この伝統はアリストテレスの『形而上学』にまでさかのぼるものです。また彼らの活動をもって、フィロソフィアの始まりと考える点については、もう少し考察が必要かも知れません。彼らの「知的探求心」は、今日から見ると、哲学的と言うよりも科学的と言った方が適切だとも考えられるからです。もちろん当時はそれらをも含めてフィロソフィアと呼び習わしていたのではありますが、それを承知の上で彼らを「ヨーロッパにおける科学的探究方法の創始者たち」と呼ぶ事は、より正確で適切ではないかとここでは考えます。

タレースにしてもアリストテレスが指摘する「水」という彼の(これは推測ですが)叫びより、むしろ他の様々な今日我々が言うところの「科学」に関わる業績(その多くは伝承のみではありますが)こそ、彼の仕事の大部分を占めていたと容易に推測されるからです。

note  ミレトスの哲学を参照

彼らミレトス派の哲学者達が得た知見、あるいは彼らの知を愛し求める=哲学という世界の探求方法が、果たしてどれ程彼らの行動・生き方に反映されていたかは想像の域を出ません。彼らをアリストテレスの呼ぶ「自然について語る者たち(physiologoi)」と総括するのは、極めて真っ当なのかも知れません。

しかし彼らの関心が教科書的に、自然にだけ向いていたと断言するのも偏っていると思われます。タレースはあらゆるものに魂があり、世界は神々に満ちていると語っていました。この記述は、魂や命への関心が彼において重大であった事を窺わせます。

またアナクシマンドロスには、人間の生成に関する断片が残っています(A10,30)。そこでは人間だけが生まれてすぐには自活できず、長期にわたる養育を必要とする点を挙げています。こうした人間の特殊性に気付いた彼に、「無限なるもの」から生じる宇宙・世界の中で、ひとり特別であると考えられた人間への関心が無かった、と考える方が無理があるようにも思われるのです。

さらにアナクシメネスの「空気」は命の元である魂の役割も担っていたのです(時に神とも呼ばれるcf.A10)。彼の考える空気が、我々を「統括するように包む」という断片(B2)は、空気が無機質な運動を人間に与えるだけでなく、我々を生かし、有機すなわち組織付けている原理となっている点に着目する時、やはり彼の関心も、自然だけに向けられていたと断言するのは、いささか乱暴な気がしてきます。

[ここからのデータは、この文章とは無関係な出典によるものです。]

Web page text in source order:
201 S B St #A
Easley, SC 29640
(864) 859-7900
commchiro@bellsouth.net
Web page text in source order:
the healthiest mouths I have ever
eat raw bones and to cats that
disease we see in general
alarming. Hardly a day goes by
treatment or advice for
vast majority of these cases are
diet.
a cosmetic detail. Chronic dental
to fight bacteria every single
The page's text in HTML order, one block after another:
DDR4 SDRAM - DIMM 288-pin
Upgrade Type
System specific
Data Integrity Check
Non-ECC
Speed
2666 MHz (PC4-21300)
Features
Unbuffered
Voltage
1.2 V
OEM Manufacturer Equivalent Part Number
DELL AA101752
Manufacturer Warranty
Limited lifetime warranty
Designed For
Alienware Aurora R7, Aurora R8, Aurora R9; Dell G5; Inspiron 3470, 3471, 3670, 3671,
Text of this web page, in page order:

note 断片2「空気である我々の魂が我々を統括するように包むように(hoion hê psychê, phêsin, pneuma kai aêr sygkrateî hêmas,)、宇宙の全体を息と空気<空気と息は同義語と言われているのであるから>が包んでいる、と彼は言っている。(kai holon ton kosmon pneuma kai aêr periechei, legetai de synônymôs aêr kai pneuma)」

人間の行動とポリス

古代ギリシア人はポリスと呼ばれる小さな「国家」に暮らしていました。ポリスは彼らにとって我々の国家以上に重要な意味を持っていました。厳しい外界から身を守ってくれるポリスのルール、法は絶対でした。法を無視することはポリスの崩壊を意味し、ポリスが崩壊すれば、彼らには奴隷となる憂き目が待っていたのです。

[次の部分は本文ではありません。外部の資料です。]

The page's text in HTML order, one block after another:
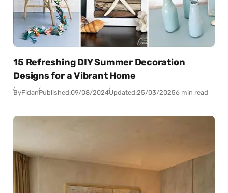
15 Refreshing DIY Summer Decoration
Designs for a Vibrant Home
ByFidanPublished:09/08/2024Updated:25/03/20256 min read
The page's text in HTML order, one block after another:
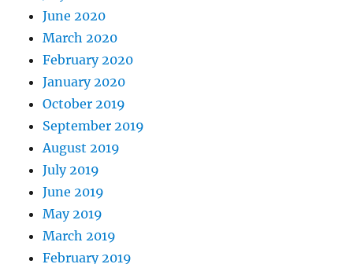
June 2020
March 2020
February 2020
January 2020
October 2019
September 2019
August 2019
July 2019
June 2019
May 2019
March 2019
February 2019
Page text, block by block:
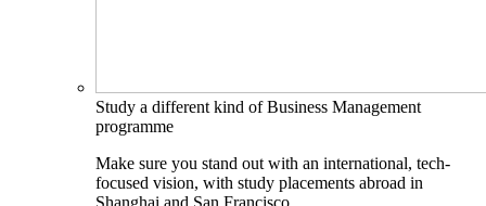
Study a different kind of Business Management
programme
Make sure you stand out with an international, tech-
focused vision, with study placements abroad in
Shanghai and San Francisco.
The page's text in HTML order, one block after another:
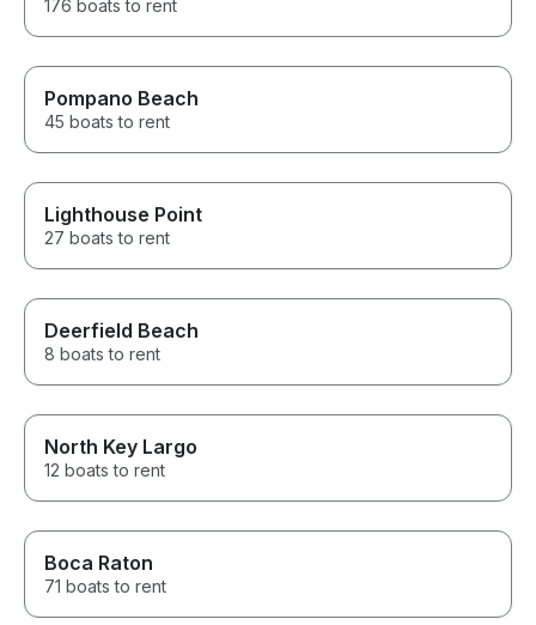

彼らギリシア人たちの周辺にはギリシア語を話さないがゆえに彼らが「バルバロイ」と名付けた人々が住んでいました。英語で野蛮人を意味するbarbarianは、元々は「非ギリシア人」を意味していました。「バルバル」というのは恐らくセム・ハム語族の言語が、印欧語を使う彼らギリシア人たちにそのように聞こえたのでしょう。

政治学と倫理学

アリストテレスは『ニコマコス倫理学』の1巻を、「技術や探求だけでなく、人間の行い(=行為)や選択も、何らかの善を求めている」と始めます。求めているものをそれらの目的(telos)、と言い換えることが出来ます。行為(この場合は活動=energeia)には、行為それ自体が目的になっているものと、行為以外の何らかの結果(erga tina)が目的になっているものとがあります。後者の場合には、行為よりも目的の方が「より善い(beltiô)」事になっています(pephyke)。

行為には別の或る行為に従属する行為というものがあります。彼が挙げているのは「馬具製作術」などは「騎馬術」の下に従属し、「騎馬術」やその他の戦に関わる行為は更に「統帥術」の下に従属する例です。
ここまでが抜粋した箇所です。